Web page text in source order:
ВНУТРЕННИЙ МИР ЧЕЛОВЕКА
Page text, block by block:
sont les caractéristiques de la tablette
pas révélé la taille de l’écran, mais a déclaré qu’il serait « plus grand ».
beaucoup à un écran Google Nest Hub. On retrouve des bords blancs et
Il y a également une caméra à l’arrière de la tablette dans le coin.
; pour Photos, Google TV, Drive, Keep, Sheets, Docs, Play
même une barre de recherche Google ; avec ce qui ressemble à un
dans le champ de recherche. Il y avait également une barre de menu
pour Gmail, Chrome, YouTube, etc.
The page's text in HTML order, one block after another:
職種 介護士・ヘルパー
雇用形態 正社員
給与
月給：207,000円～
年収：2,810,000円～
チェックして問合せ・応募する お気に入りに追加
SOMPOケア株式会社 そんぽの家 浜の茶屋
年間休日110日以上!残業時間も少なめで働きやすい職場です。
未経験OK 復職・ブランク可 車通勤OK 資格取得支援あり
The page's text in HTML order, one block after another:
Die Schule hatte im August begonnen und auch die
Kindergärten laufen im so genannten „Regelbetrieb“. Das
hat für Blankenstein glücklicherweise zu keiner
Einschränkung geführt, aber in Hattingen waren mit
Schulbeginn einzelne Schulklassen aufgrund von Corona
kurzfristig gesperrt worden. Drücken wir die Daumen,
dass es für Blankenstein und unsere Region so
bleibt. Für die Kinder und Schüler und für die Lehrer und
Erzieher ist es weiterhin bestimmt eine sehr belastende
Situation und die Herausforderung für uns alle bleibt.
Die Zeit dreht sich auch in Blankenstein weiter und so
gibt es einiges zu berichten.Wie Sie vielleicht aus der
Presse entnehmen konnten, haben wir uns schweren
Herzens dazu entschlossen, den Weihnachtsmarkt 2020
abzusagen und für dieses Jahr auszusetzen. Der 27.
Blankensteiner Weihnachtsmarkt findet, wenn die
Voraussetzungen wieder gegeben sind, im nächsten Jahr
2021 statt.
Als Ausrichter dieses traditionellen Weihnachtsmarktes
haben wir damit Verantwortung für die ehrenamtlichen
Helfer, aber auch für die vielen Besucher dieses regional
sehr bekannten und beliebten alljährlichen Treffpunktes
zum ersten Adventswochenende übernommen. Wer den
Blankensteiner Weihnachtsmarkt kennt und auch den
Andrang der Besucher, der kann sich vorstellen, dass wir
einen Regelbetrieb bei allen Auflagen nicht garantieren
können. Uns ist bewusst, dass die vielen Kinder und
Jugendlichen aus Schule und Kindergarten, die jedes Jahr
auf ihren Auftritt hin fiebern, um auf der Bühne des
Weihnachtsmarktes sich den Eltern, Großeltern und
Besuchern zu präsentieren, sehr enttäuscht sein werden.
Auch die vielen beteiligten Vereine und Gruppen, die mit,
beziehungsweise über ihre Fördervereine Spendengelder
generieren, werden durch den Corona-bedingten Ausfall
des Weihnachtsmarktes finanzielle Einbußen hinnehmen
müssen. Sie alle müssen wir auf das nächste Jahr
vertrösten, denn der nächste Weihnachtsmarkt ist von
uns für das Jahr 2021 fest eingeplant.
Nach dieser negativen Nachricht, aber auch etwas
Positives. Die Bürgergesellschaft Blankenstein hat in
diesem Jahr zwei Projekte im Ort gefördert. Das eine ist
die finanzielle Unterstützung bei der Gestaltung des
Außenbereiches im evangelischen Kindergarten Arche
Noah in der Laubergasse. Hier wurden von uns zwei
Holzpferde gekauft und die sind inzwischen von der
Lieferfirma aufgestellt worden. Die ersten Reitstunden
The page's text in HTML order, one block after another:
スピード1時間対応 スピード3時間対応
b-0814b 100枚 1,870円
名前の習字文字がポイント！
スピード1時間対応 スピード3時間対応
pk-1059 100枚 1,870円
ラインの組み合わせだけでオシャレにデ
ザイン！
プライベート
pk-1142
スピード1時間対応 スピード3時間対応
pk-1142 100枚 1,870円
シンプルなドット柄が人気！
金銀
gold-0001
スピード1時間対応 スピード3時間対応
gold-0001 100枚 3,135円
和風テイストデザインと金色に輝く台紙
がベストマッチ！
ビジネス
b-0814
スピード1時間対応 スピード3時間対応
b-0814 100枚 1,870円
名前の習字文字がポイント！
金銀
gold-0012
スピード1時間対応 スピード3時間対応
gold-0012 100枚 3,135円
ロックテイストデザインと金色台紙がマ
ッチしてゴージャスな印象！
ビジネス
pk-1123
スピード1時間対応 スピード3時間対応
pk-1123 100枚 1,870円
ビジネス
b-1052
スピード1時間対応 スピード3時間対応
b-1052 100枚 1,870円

- TASK TO CARRY OUT
Write the material out once more, keeping each line exact.

- SOLUTION TO THIS TASK
Web page text in source order:
ВНУТРЕННИЙ МИР ЧЕЛОВЕКА
Page text, block by block:
sont les caractéristiques de la tablette
pas révélé la taille de l’écran, mais a déclaré qu’il serait « plus grand ».
beaucoup à un écran Google Nest Hub. On retrouve des bords blancs et
Il y a également une caméra à l’arrière de la tablette dans le coin.
; pour Photos, Google TV, Drive, Keep, Sheets, Docs, Play
même une barre de recherche Google ; avec ce qui ressemble à un
dans le champ de recherche. Il y avait également une barre de menu
pour Gmail, Chrome, YouTube, etc.
The page's text in HTML order, one block after another:
職種 介護士・ヘルパー
雇用形態 正社員
給与
月給：207,000円～
年収：2,810,000円～
チェックして問合せ・応募する お気に入りに追加
SOMPOケア株式会社 そんぽの家 浜の茶屋
年間休日110日以上!残業時間も少なめで働きやすい職場です。
未経験OK 復職・ブランク可 車通勤OK 資格取得支援あり
The page's text in HTML order, one block after another:
Die Schule hatte im August begonnen und auch die
Kindergärten laufen im so genannten „Regelbetrieb“. Das
hat für Blankenstein glücklicherweise zu keiner
Einschränkung geführt, aber in Hattingen waren mit
Schulbeginn einzelne Schulklassen aufgrund von Corona
kurzfristig gesperrt worden. Drücken wir die Daumen,
dass es für Blankenstein und unsere Region so
bleibt. Für die Kinder und Schüler und für die Lehrer und
Erzieher ist es weiterhin bestimmt eine sehr belastende
Situation und die Herausforderung für uns alle bleibt.
Die Zeit dreht sich auch in Blankenstein weiter und so
gibt es einiges zu berichten.Wie Sie vielleicht aus der
Presse entnehmen konnten, haben wir uns schweren
Herzens dazu entschlossen, den Weihnachtsmarkt 2020
abzusagen und für dieses Jahr auszusetzen. Der 27.
Blankensteiner Weihnachtsmarkt findet, wenn die
Voraussetzungen wieder gegeben sind, im nächsten Jahr
2021 statt.
Als Ausrichter dieses traditionellen Weihnachtsmarktes
haben wir damit Verantwortung für die ehrenamtlichen
Helfer, aber auch für die vielen Besucher dieses regional
sehr bekannten und beliebten alljährlichen Treffpunktes
zum ersten Adventswochenende übernommen. Wer den
Blankensteiner Weihnachtsmarkt kennt und auch den
Andrang der Besucher, der kann sich vorstellen, dass wir
einen Regelbetrieb bei allen Auflagen nicht garantieren
können. Uns ist bewusst, dass die vielen Kinder und
Jugendlichen aus Schule und Kindergarten, die jedes Jahr
auf ihren Auftritt hin fiebern, um auf der Bühne des
Weihnachtsmarktes sich den Eltern, Großeltern und
Besuchern zu präsentieren, sehr enttäuscht sein werden.
Auch die vielen beteiligten Vereine und Gruppen, die mit,
beziehungsweise über ihre Fördervereine Spendengelder
generieren, werden durch den Corona-bedingten Ausfall
des Weihnachtsmarktes finanzielle Einbußen hinnehmen
müssen. Sie alle müssen wir auf das nächste Jahr
vertrösten, denn der nächste Weihnachtsmarkt ist von
uns für das Jahr 2021 fest eingeplant.
Nach dieser negativen Nachricht, aber auch etwas
Positives. Die Bürgergesellschaft Blankenstein hat in
diesem Jahr zwei Projekte im Ort gefördert. Das eine ist
die finanzielle Unterstützung bei der Gestaltung des
Außenbereiches im evangelischen Kindergarten Arche
Noah in der Laubergasse. Hier wurden von uns zwei
Holzpferde gekauft und die sind inzwischen von der
Lieferfirma aufgestellt worden. Die ersten Reitstunden
The page's text in HTML order, one block after another:
スピード1時間対応 スピード3時間対応
b-0814b 100枚 1,870円
名前の習字文字がポイント！
スピード1時間対応 スピード3時間対応
pk-1059 100枚 1,870円
ラインの組み合わせだけでオシャレにデ
ザイン！
プライベート
pk-1142
スピード1時間対応 スピード3時間対応
pk-1142 100枚 1,870円
シンプルなドット柄が人気！
金銀
gold-0001
スピード1時間対応 スピード3時間対応
gold-0001 100枚 3,135円
和風テイストデザインと金色に輝く台紙
がベストマッチ！
ビジネス
b-0814
スピード1時間対応 スピード3時間対応
b-0814 100枚 1,870円
名前の習字文字がポイント！
金銀
gold-0012
スピード1時間対応 スピード3時間対応
gold-0012 100枚 3,135円
ロックテイストデザインと金色台紙がマ
ッチしてゴージャスな印象！
ビジネス
pk-1123
スピード1時間対応 スピード3時間対応
pk-1123 100枚 1,870円
ビジネス
b-1052
スピード1時間対応 スピード3時間対応
b-1052 100枚 1,870円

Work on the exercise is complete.